商品をスキャンする際は音と画面表示を確認する
セルフレジでの会計時、最も基本的な防止策は、一つひとつの商品が正しく読み取られたかを確認することです。
バーコードリーダーに商品をかざした後は、必ず「ピッ」というスキャン音を確認し、同時にレジの画面に商品名と価格が表示されたことを目で見てください。
音が鳴らない、あるいは画面に表示されない場合は、スキャンが正常に完了していません。
急いでいる時ほどこの確認を怠りがちですが、スキャンしたつもりという思い込みを防ぐための重要な作業です。
焦らず、一品ずつ確実に処理を進める意識が、意図しないミスを防ぎます。
スキャン済みと未スキャンの商品を分けて置く
多くの商品を購入する際、どれをスキャンしたか分からなくなることがあります。
これを防ぐには、商品を物理的に分けて管理する方法が有効です。
例えば、買い物カゴを二つ使い、スキャン前の商品を一方に、スキャンが完了した商品をもう一方のカゴやレジ袋に移します。

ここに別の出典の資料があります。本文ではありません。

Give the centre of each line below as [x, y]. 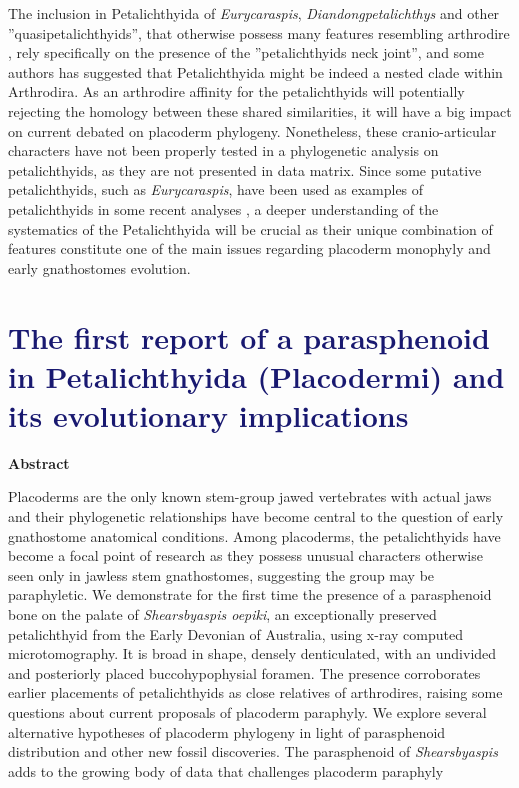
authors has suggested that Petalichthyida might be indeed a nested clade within [255, 71]
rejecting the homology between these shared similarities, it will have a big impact [260, 110]
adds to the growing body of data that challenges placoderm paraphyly [226, 770]
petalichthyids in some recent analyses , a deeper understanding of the [223, 208]
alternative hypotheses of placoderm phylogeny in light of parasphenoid [227, 731]
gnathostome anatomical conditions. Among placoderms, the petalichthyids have [254, 535]
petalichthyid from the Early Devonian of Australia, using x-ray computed [235, 633]
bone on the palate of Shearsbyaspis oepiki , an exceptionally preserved [222, 613]

または、セルフレジの台のスペースを明確に分け、スキャン前とスキャン後の商品を置く場所を決めます。
このように物理的な置き場所で管理することで、同じ商品を二度スキャンしたり、スキャンし忘れたりするミスを大幅に減らせます。
単純なルールですが、混乱を防ぎ正確な会計を助けます。
会計後はレシートと購入品を照らし合わせる
会計が完了した後、店舗を出る前にレシートと購入した商品を照らし合わせる習慣をつけることが望ましいです。
レシートに記載された商品リストと、実際にレジ袋やカートに入っている品物が一致しているかを確認します。
この作業によって、スキャン漏れや二重スキャンにその場で気づくことができます。
もし間違いを発見した場合は、すぐに近くの店員に申し出て、正しい会計処理をしてもらってください。
この一手間が、後から万引きを疑われるリスクを回避することに直結します。
レシートは、自身の潔白を証明する証拠として、一定期間保管しておくとよいでしょう。
まとめ
セルフレジの導入は、店舗運営を効率化する一方で、万引きのリスクを増大させる側面を持ちます。
この背景には、店員の監視が行き届きにくい物理的な要因と、不正が容易であるという心理的な要因が関係しています。
店舗側は、専門スタッフの配置といった人的対策と、AIカメラや重量チェック機能付きレジといった技術的対策を複合的に実施し、多角的な防犯体制を築く必要があります。
万引きは窃盗罪という犯罪であり、発覚時には刑事罰や損害賠償といった厳しい結果が待っています。
また、利用者側も意図しない「うっかり万引き」を防ぐため、スキャン時の音や画面の確認を徹底するなど、慎重な操作が求められます。